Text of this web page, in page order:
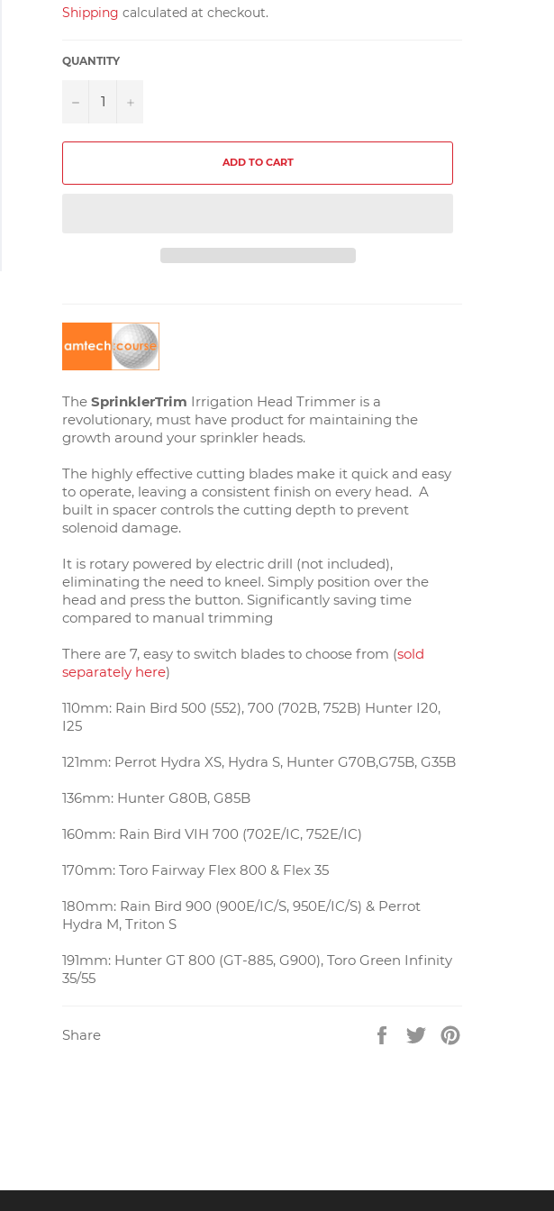
Shipping calculated at checkout.
QUANTITY
− +
ADD TO CART
The SprinklerTrim Irrigation Head Trimmer is a
revolutionary, must have product for maintaining the
growth around your sprinkler heads.
The highly effective cutting blades make it quick and easy
to operate, leaving a consistent finish on every head. A
built in spacer controls the cutting depth to prevent
solenoid damage.
It is rotary powered by electric drill (not included),
eliminating the need to kneel. Simply position over the
head and press the button. Significantly saving time
compared to manual trimming
There are 7, easy to switch blades to choose from (sold
separately here)
110mm: Rain Bird 500 (552), 700 (702B, 752B) Hunter I20,
I25
121mm: Perrot Hydra XS, Hydra S, Hunter G70B,G75B, G35B
136mm: Hunter G80B, G85B
160mm: Rain Bird VIH 700 (702E/IC, 752E/IC)
170mm: Toro Fairway Flex 800 & Flex 35
180mm: Rain Bird 900 (900E/IC/S, 950E/IC/S) & Perrot
Hydra M, Triton S
191mm: Hunter GT 800 (GT-885, G900), Toro Green Infinity
35/55
Share
Share
Tweet
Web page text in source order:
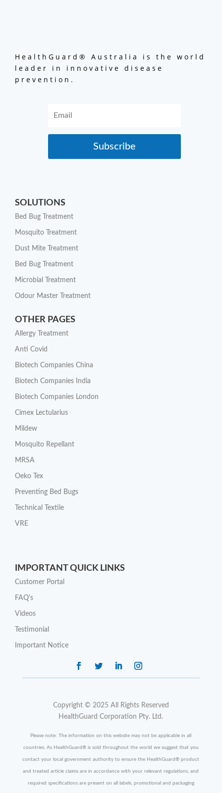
--------------------------------
What is being asked:
Those lines of the records that contain the string "Rain" should be identified and copied.

Exercise solution:
110mm: Rain Bird 500 (552), 700 (702B, 752B) Hunter I20,
160mm: Rain Bird VIH 700 (702E/IC, 752E/IC)
180mm: Rain Bird 900 (900E/IC/S, 950E/IC/S) & Perrot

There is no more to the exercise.